• _Exercise description_: Count every line in the entries that follow where the word "silver" appears, then state only the total.
*** Opening of Extracted information ***
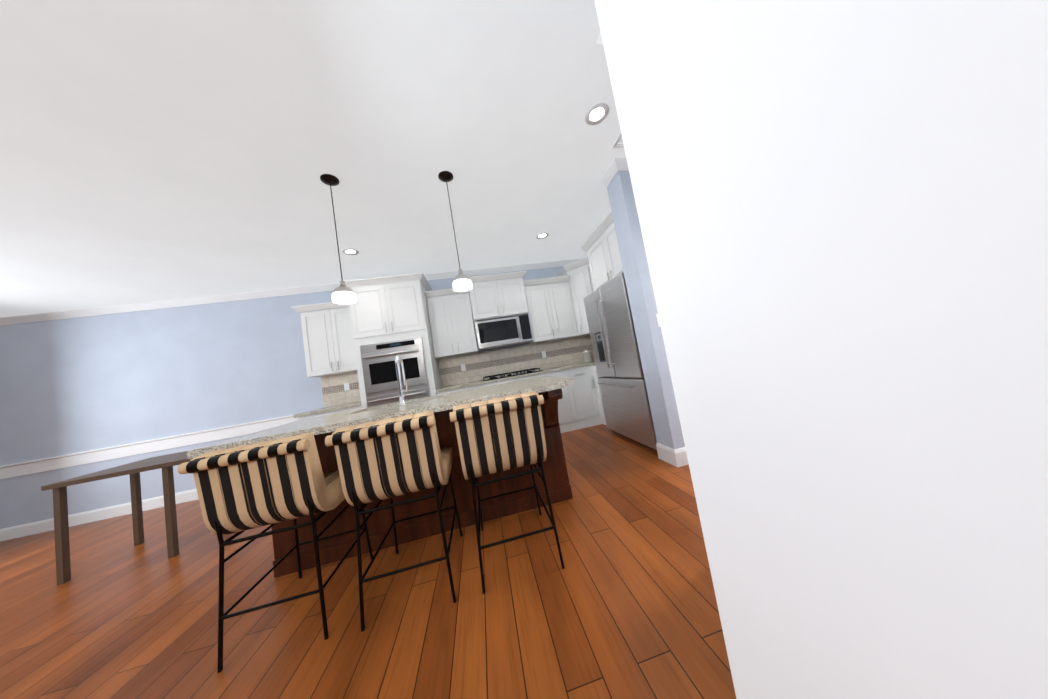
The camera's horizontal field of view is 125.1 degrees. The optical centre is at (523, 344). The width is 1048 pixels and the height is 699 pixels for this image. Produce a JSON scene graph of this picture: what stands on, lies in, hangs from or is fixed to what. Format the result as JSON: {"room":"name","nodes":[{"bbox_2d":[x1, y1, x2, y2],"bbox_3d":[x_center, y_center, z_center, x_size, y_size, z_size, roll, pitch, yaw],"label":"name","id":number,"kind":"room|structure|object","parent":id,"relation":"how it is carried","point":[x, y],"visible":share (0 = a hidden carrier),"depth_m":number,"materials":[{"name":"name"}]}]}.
{"room":"dining room and kitchen","nodes":[
{"label":"dining room and kitchen","id":0,"kind":"room"},
{"bbox_2d":[0,0,625,316],"bbox_3d":[-0.351,-1.612,0.934,12.900,0.080,7.750,-9,-4,-10],"label":"ceiling","id":1,"kind":"structure","parent":0,"point":[157,150],"depth_m":1.79,"materials":[{"name":"paint"}]},
{"bbox_2d":[320,174,356,303],"bbox_3d":[-1.440,-0.810,2.095,0.160,0.979,0.160,-9,-4,-10],"label":"pendant light","id":2,"kind":"object","parent":1,"relation":"hanging from","point":[342,293],"visible":1,"depth_m":2.08,"materials":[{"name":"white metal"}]},
{"bbox_2d":[342,248,358,254],"bbox_3d":[-2.085,-1.113,3.270,0.170,0.006,0.170,-9,-4,-10],"label":"recessed light","id":3,"kind":"object","parent":1,"relation":"in","point":[348,251],"visible":1,"depth_m":3.27,"materials":[{"name":"white glass"}]},
{"bbox_2d":[438,171,472,290],"bbox_3d":[-0.581,-0.942,2.266,0.160,0.979,0.160,-9,-4,-10],"label":"pendant light","id":4,"kind":"object","parent":1,"relation":"hanging from","point":[462,281],"visible":1,"depth_m":2.25,"materials":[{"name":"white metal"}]},
{"bbox_2d":[536,233,548,238],"bbox_3d":[0.249,-1.475,3.694,0.170,0.006,0.170,-9,-4,-10],"label":"recessed light","id":5,"kind":"object","parent":1,"relation":"in","point":[541,235],"visible":1,"depth_m":3.70,"materials":[{"name":"white"}]},
{"bbox_2d":[585,103,608,124],"bbox_3d":[0.520,-1.642,1.942,0.170,0.006,0.170,-9,-4,-10],"label":"recessed light","id":6,"kind":"object","parent":1,"relation":"in","point":[597,113],"visible":1,"depth_m":1.94,"materials":[{"name":"white"}]},
{"bbox_2d":[612,133,623,147],"bbox_3d":[0.902,-1.684,2.239,0.300,0.010,0.150,-9,-4,-10],"label":"ceiling vent","id":7,"kind":"object","parent":1,"relation":"in","point":[619,143],"visible":0.29,"depth_m":2.25,"materials":[{"name":"paint"}]},
{"bbox_2d":[0,171,684,528],"bbox_3d":[-0.233,-0.158,1.525,12.900,2.740,6.350,-9,-4,-10],"label":"wall","id":8,"kind":"structure","parent":0,"point":[76,385],"depth_m":3.61,"materials":[{"name":"blue paint"}]},
{"bbox_2d":[0,258,587,540],"bbox_3d":[-2.781,0.445,4.045,8.650,2.740,0.055,-9,-4,-10],"label":"trim","id":9,"kind":"structure","parent":8,"relation":"attached to","point":[80,458],"depth_m":3.62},
{"bbox_2d":[291,302,356,376],"bbox_3d":[-2.718,-0.072,3.922,0.810,0.980,0.409,-9,-4,-10],"label":"upper cabinet","id":10,"kind":"object","parent":8,"relation":"attached to","point":[328,342],"visible":0.85,"depth_m":3.77,"materials":[{"name":"white wood"}]},
{"bbox_2d":[321,371,360,406],"bbox_3d":[-2.602,0.646,4.071,0.748,0.448,0.019,-9,-4,-10],"label":"tile backsplash","id":11,"kind":"structure","parent":8,"relation":"attached to","point":[338,389],"depth_m":4.05,"materials":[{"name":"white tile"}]},
{"bbox_2d":[425,288,477,358],"bbox_3d":[-1.105,-0.322,4.214,0.634,0.980,0.409,-9,-4,-10],"label":"upper cabinet","id":12,"kind":"object","parent":8,"relation":"attached to","point":[451,322],"visible":1,"depth_m":4.07,"materials":[{"name":"white wood"}]},
{"bbox_2d":[469,271,528,320],"bbox_3d":[-0.420,-0.731,4.337,0.980,0.645,0.469,-9,-4,-10],"label":"upper cabinet","id":13,"kind":"object","parent":8,"relation":"attached to","point":[492,295],"visible":0.85,"depth_m":4.17,"materials":[{"name":"white wood"}]},
{"bbox_2d":[474,313,532,350],"bbox_3d":[-0.332,-0.196,4.307,0.848,0.430,0.456,-9,-4,-10],"label":"microwave","id":14,"kind":"object","parent":13,"relation":"attached to","point":[502,331],"visible":1,"depth_m":4.13,"materials":[{"name":"silver metal"}]},
{"bbox_2d":[438,335,593,386],"bbox_3d":[0.065,0.233,4.555,2.867,0.448,0.019,-9,-4,-10],"label":"tile backsplash","id":15,"kind":"structure","parent":8,"relation":"attached to","point":[454,370],"depth_m":4.51,"materials":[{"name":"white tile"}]},
{"bbox_2d":[523,275,577,343],"bbox_3d":[0.411,-0.557,4.489,0.756,0.980,0.409,-9,-4,-10],"label":"upper cabinet","id":16,"kind":"object","parent":8,"relation":"attached to","point":[550,309],"visible":0.98,"depth_m":4.35,"materials":[{"name":"white wood"}]},
{"bbox_2d":[557,257,593,337],"bbox_3d":[1.055,-0.752,4.484,0.666,1.150,0.668,-9,-4,-10],"label":"upper cabinet","id":17,"kind":"object","parent":8,"relation":"attached to","point":[580,284],"visible":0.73,"depth_m":4.34,"materials":[{"name":"white wood"}]},
{"bbox_2d":[581,211,622,290],"bbox_3d":[1.394,-0.208,3.186,0.629,2.530,1.129,-9,-4,-10],"label":"upper cabinet","id":18,"kind":"object","parent":8,"relation":"attached to","point":[604,258],"visible":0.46,"depth_m":3.29,"materials":[{"name":"white wood"}]},
{"bbox_2d":[656,314,660,326],"bbox_3d":[1.213,-0.217,2.401,0.080,0.120,0.010,-9,-4,-10],"label":"switch plate","id":19,"kind":"object","parent":8,"relation":"attached to","point":[657,317],"visible":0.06,"depth_m":2.40,"materials":[{"name":"white plastic"}]},
{"bbox_2d":[0,424,735,698],"bbox_3d":[0.112,1.148,0.742,12.900,0.050,7.750,-9,-4,-10],"label":"floor","id":20,"kind":"structure","parent":0,"point":[622,604],"depth_m":1.35,"materials":[{"name":"brown wood"}]},
{"bbox_2d":[41,451,192,584],"bbox_3d":[-3.205,1.416,2.481,0.980,0.755,0.700,-9,-4,-10],"label":"side table","id":21,"kind":"object","parent":20,"relation":"on","point":[165,463],"visible":0.77,"depth_m":2.21,"materials":[{"name":"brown wood"}]},
{"bbox_2d":[178,433,372,672],"bbox_3d":[-1.202,0.929,1.452,0.474,0.912,0.613,-9,-4,-10],"label":"bar stool","id":22,"kind":"object","parent":20,"relation":"on","point":[241,489],"visible":0.92,"depth_m":1.24,"materials":[{"name":"fabric"}]},
{"bbox_2d":[298,406,361,419],"bbox_3d":[-2.435,1.311,3.702,0.754,0.875,0.668,-9,-4,-10],"label":"base cabinet","id":23,"kind":"object","parent":20,"relation":"on","point":[327,413],"visible":0.02,"depth_m":3.44,"materials":[{"name":"white wood"}]},
{"bbox_2d":[293,401,361,417],"bbox_3d":[-2.521,0.861,3.742,0.773,0.040,0.647,-9,-4,-10],"label":"countertop","id":24,"kind":"structure","parent":23,"relation":"on","point":[335,408],"depth_m":3.45,"materials":[{"name":"stone"}]},
{"bbox_2d":[339,273,441,407],"bbox_3d":[-1.741,0.370,3.863,1.052,2.520,0.758,-9,-4,-10],"label":"tall cabinet","id":25,"kind":"object","parent":20,"relation":"on","point":[389,316],"visible":0.73,"depth_m":3.61,"materials":[{"name":"white wood"}]},
{"bbox_2d":[325,411,462,631],"bbox_3d":[-0.645,0.841,1.532,0.474,0.912,0.613,-9,-4,-10],"label":"bar stool","id":26,"kind":"object","parent":20,"relation":"on","point":[390,458],"visible":1,"depth_m":1.31,"materials":[{"name":"fabric"}]},
{"bbox_2d":[271,388,572,577],"bbox_3d":[-0.698,0.905,2.063,2.001,0.875,0.802,-9,-4,-10],"label":"kitchen island","id":27,"kind":"object","parent":20,"relation":"on","point":[337,548],"visible":0.23,"depth_m":1.91,"materials":[{"name":"brown wood"}]},
{"bbox_2d":[187,376,573,458],"bbox_3d":[-0.750,0.445,2.027,2.110,0.040,0.960,-9,-4,-10],"label":"island countertop","id":28,"kind":"structure","parent":27,"relation":"on","point":[322,424],"depth_m":1.68,"materials":[{"name":"stone"}]},
{"bbox_2d":[395,355,406,405],"bbox_3d":[-0.920,0.263,2.072,0.084,0.378,0.156,-9,-4,-10],"label":"island faucet","id":29,"kind":"object","parent":28,"relation":"on","point":[401,378],"visible":1,"depth_m":2.02,"materials":[{"name":"silver metal"}]},
{"bbox_2d":[437,385,480,394],"bbox_3d":[-0.885,1.072,3.999,0.566,0.876,0.637,-9,-4,-10],"label":"base cabinet","id":30,"kind":"object","parent":20,"relation":"on","point":[478,386],"depth_m":3.73,"materials":[{"name":"white wood"}]},
{"bbox_2d":[436,361,594,392],"bbox_3d":[0.190,0.427,4.034,2.863,0.040,1.042,-9,-4,-10],"label":"countertop","id":31,"kind":"structure","parent":30,"relation":"on","point":[480,382],"depth_m":3.89,"materials":[{"name":"stone"}]},
{"bbox_2d":[481,368,542,380],"bbox_3d":[-0.204,0.454,4.159,0.900,0.052,0.510,-9,-4,-10],"label":"cooktop","id":32,"kind":"object","parent":31,"relation":"in","point":[526,371],"visible":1,"depth_m":3.97,"materials":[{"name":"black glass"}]},
{"bbox_2d":[582,350,591,362],"bbox_3d":[1.053,0.193,4.541,0.137,0.205,0.137,-9,-4,-10],"label":"canister","id":33,"kind":"object","parent":31,"relation":"on","point":[587,356],"visible":1,"depth_m":4.49,"materials":[{"name":"white ceramic"}]},
{"bbox_2d":[481,380,508,386],"bbox_3d":[-0.457,1.005,4.077,0.546,0.876,0.637,-9,-4,-10],"label":"base cabinet","id":34,"kind":"object","parent":20,"relation":"on","point":[506,381],"depth_m":3.82,"materials":[{"name":"white wood"}]},
{"bbox_2d":[450,391,564,593],"bbox_3d":[-0.110,0.758,1.630,0.474,0.912,0.613,-9,-4,-10],"label":"bar stool","id":35,"kind":"object","parent":20,"relation":"on","point":[518,434],"visible":1,"depth_m":1.41,"materials":[{"name":"fabric"}]},
{"bbox_2d":[509,371,568,432],"bbox_3d":[0.180,0.907,4.192,0.996,0.876,0.637,-9,-4,-10],"label":"base cabinet","id":36,"kind":"object","parent":20,"relation":"on","point":[563,417],"depth_m":3.93,"materials":[{"name":"white wood"}]},
{"bbox_2d":[561,366,596,430],"bbox_3d":[0.796,0.810,4.280,0.494,0.876,0.685,-9,-4,-10],"label":"base cabinet","id":37,"kind":"object","parent":20,"relation":"on","point":[580,404],"depth_m":3.99,"materials":[{"name":"white wood"}]},
{"bbox_2d":[589,365,605,424],"bbox_3d":[1.380,0.685,3.893,0.673,0.876,0.425,-9,-4,-10],"label":"base cabinet","id":38,"kind":"object","parent":20,"relation":"on","point":[593,376],"depth_m":4.01,"materials":[{"name":"white wood"}]},
{"bbox_2d":[583,272,656,450],"bbox_3d":[1.345,0.165,3.173,0.786,1.790,1.007,-9,-4,-10],"label":"refrigerator","id":39,"kind":"object","parent":20,"relation":"on","point":[623,389],"visible":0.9,"depth_m":2.97,"materials":[{"name":"grey metal"}]},
{"bbox_2d":[594,0,1047,698],"bbox_3d":[0.452,-0.134,-0.497,0.050,2.190,2.160,-9,-4,-10],"label":"wall","id":40,"kind":"structure","parent":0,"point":[842,208],"depth_m":0.27,"materials":[{"name":"white paint"}]}
]}
*** Close of Extracted information ***
• _Solution below_: 2